When one considers a brutal episode such as Stalin's starving of Georgian peasants, which should be rightly condemned, we in fairness need to look at the comparable depression situation in, say, the US. At least Stalin was robbing Peter to pay Paul: he felt it was more important to Soviet survival that urban populations and industrial workers be fed than a particular segment of the peasantry - the confiscated crops were at least put to use.
In the US, by comparison, while many families were starving and migrating, crops which couldn't be sold profitably were sprayed with gasoline so that no one could eat them. Or consider the Irish famine: adequate food supplies were available at all times to feed everyone, indeed, more than enough food was being _exported_ from Ireland to feed the starving. And when huge emergency supplies of wheat were purchased from the US by Britain, the bread wasn't distributed to the starving, but was simply sold on the market, with negligable benefit.
1/23/98, s_sanderson wrote: >"Socialism" has not been successful at developing a single Third World >country to any decent level at all.

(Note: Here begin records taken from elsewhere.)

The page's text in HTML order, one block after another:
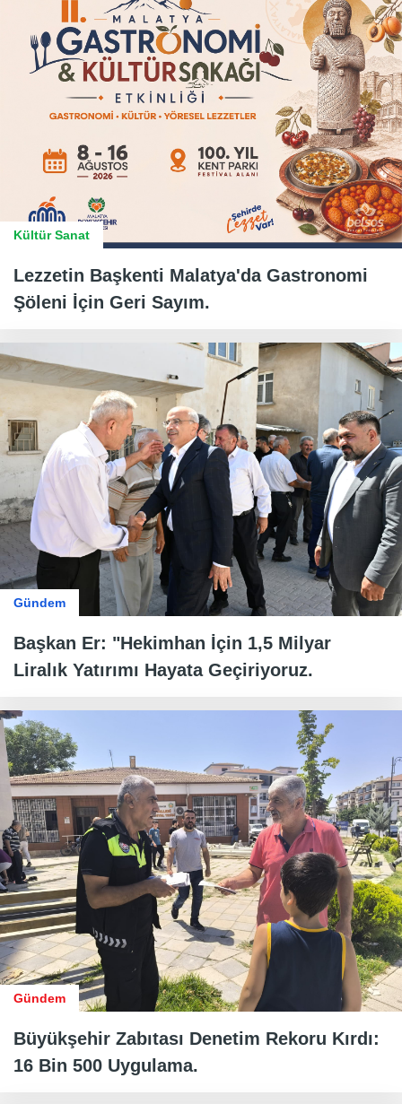
Kültür Sanat
Lezzetin Başkenti Malatya'da Gastronomi
Şöleni İçin Geri Sayım.
Gündem
Başkan Er: "Hekimhan İçin 1,5 Milyar
Liralık Yatırımı Hayata Geçiriyoruz.
Gündem
Büyükşehir Zabıtası Denetim Rekoru Kırdı:
16 Bin 500 Uygulama.
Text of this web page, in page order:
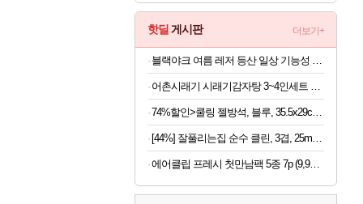
핫딜 게시판 더보기+
에어클립 프레시 첫만남팩 5종 7p (9,900원/무료)

Wrong. Cuba, despite being subjected to a prolonged state-of-war by the world's most powerful nation thirty miles away, has managed to provide a much better standard of living, health, and literacy than in comparable Latin-American countries. And Cuba didn't have death squads and military actions against its own people. Cuba even exceeds US standards in some health metrics.
>The most successful Third World countries in recent decades are capitalist, >namely, South Korea, Taiwan, Hong Kong, and Singapore. They are way ahead >of China and Cuba, and on some measures of development (such as infant >mortality) are nearly even with the core.
Specious - conveniently omits that these "winners" were supported by core investment and military protection, while the "losers" were being economically strangled and militarily threatened.
1/24/98, Adam Kessler wrote: >Simple question--how do you *know* that they (the Cubans) *reject the >alternative in store for them*? After all, the essence of dictatorship is >that the dictator does note permit anyone to find out what the people >*really* want. Just before the fall of the Berlin wall...
Here we see propaganda being reported as fact. First Castro is identified as a dictator, which is just party-line rhetoric, and then characteristics are thereby attributed to him which contradict fact. In fact Castro is a tireless public servant, has the overwhelming support of the people, systematically includes popular participation in policy making, and explains policy decisions forthrightly (and at great length) on television.
By comparison, US presidents serve with marginal electoral majorities, make policies according to elite interests, and use their television time to deceive and mislead. For my money its the US that has a dictatorship and Cuba that has by comparison a democratic system.